Gauani Helena, Baker Thomas, Li Zhili, Malinin Vladimir S, Perkins Walter R, Sullivan Eugene J, Cipolla David
Insmed Incorporated, Bridgewater, NJ 08807, USA.
Pharmaceutics. 2023 Mar 14;15(3):934. doi: 10.3390/pharmaceutics15030934.
Treprostinil palmitil (TP), a prodrug of treprostinil, is being developed as an inhalation powder (TPIP) for the treatment of patients with pulmonary arterial hypertension (PAH) and pulmonary hypertension due to interstitial lung disease (PH-ILD). In ongoing human clinical trials, TPIP is administered via a commercially available high resistance (HR) RS01 capsule-based dry powder inhaler (DPI) device manufactured by Berry Global (formerly Plastiape), which utilizes the patient's inspiratory flow to provide the required energy to deagglomerate and disperse the powder for delivery to their lungs. In this study, we characterized the aerosol performance of TPIP in response to changes in inhalation profiles to model more realistic use scenarios, i.e., for reduced inspiratory volumes and with inhalation acceleration rates that differ from those described in the compendia. The emitted dose of TP for all combinations of inhalation profiles and volumes ranged narrowly between 79 and 89% for the 16 and 32 mg TPIP capsules at the 60 LPM inspiratory flow rate but was reduced to 72-76% for the 16 mg TPIP capsule under the scenarios at the 30 LPM peak inspiratory flow rate. There were no meaningful differences in the fine particle dose (FPD) at all conditions at 60 LPM with the 4 L inhalation volume. The FPD values for the 16 mg TPIP capsule ranged narrowly between 60 and 65% of the loaded dose for all inhalation ramp rates with a 4 L volume and at both extremes of ramp rates for inhalation volumes down to 1 L, while the FPD values for the 32 mg TPIP capsule ranged between 53 and 65% of the loaded dose for all inhalation ramp rates with a 4 L volume and at both extremes of ramp rates for inhalation volumes down to 1 L for the 60 LPM flow rate. At the 30 LPM peak flow rate, the FPD values for the 16 mg TPIP capsule ranged narrowly between 54 and 58% of the loaded dose at both extremes of the ramp rates for inhalation volumes down to 1 L. Based on these in vitro findings, the TPIP delivery system appears not to be affected by the changes in inspiratory flow profiles or inspiratory volumes that might be expected to occur in patients with PAH or PH associated with underlying lung conditions such as ILD.
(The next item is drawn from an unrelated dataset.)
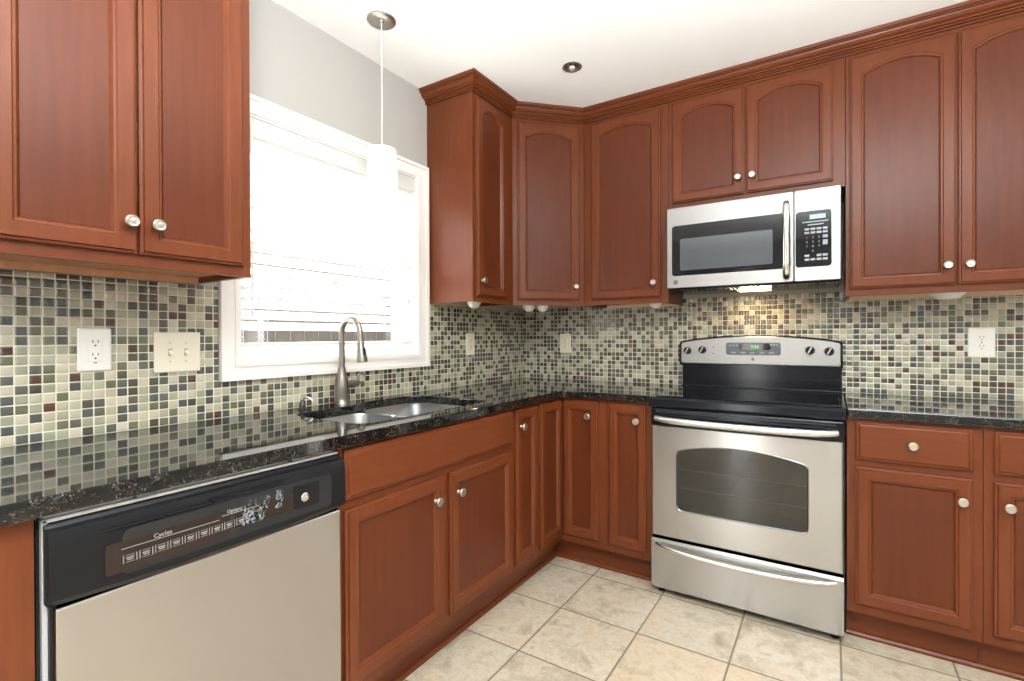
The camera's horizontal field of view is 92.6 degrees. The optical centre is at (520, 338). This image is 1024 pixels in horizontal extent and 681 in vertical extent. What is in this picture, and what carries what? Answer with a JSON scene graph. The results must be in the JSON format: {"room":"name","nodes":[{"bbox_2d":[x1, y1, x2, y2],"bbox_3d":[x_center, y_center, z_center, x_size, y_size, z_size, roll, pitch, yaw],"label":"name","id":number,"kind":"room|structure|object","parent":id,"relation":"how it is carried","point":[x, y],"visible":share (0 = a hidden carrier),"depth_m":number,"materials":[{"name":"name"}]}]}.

曲前列尼尔棕榈酸酯(TP)是曲前列尼尔的前体药物,正被开发为吸入粉雾剂(TPIP),用于治疗肺动脉高压(PAH)和间质性肺疾病所致肺动脉高压(PH-ILD)患者。在正在进行的人体临床试验中,TPIP通过Berry Global(原Plastiape)生产的基于RS01胶囊的市售高阻力(HR)干粉吸入器(DPI)装置给药,该装置利用患者的吸气气流提供所需能量,使粉末解聚并分散,以便输送至肺部。在本研究中,我们对TPIP的气溶胶性能进行了表征,以应对吸入曲线的变化,从而模拟更实际的使用场景,即吸气量减少以及吸气加速率与药典中所述不同的情况。在60升/分钟的吸气流速下,16毫克和32毫克TPIP胶囊在所有吸入曲线和体积组合下的TP发射剂量范围较窄,在79%至89%之间,但在30升/分钟的峰值吸气流速情况下,16毫克TPIP胶囊的发射剂量降至72%-76%。在60升/分钟、4升吸入体积的所有条件下,细颗粒剂量(FPD)没有显著差异。对于16毫克TPIP胶囊,在4升体积的所有吸入斜率速率下以及吸入体积低至1升的斜率速率两端,FPD值范围较窄,为装载剂量的60%至65%;对于32毫克TPIP胶囊,在60升/分钟流速下,4升体积的所有吸入斜率速率下以及吸入体积低至1升的斜率速率两端,FPD值在装载剂量的53%至65%之间。在30升/分钟的峰值流速下,对于16毫克TPIP胶囊,在吸入体积低至1升的斜率速率两端,FPD值范围较窄,为装载剂量的54%至58%。基于这些体外研究结果,TPIP给药系统似乎不受PAH或与潜在肺部疾病(如ILD)相关的PH患者可能出现的吸气气流曲线或吸气量变化的影响。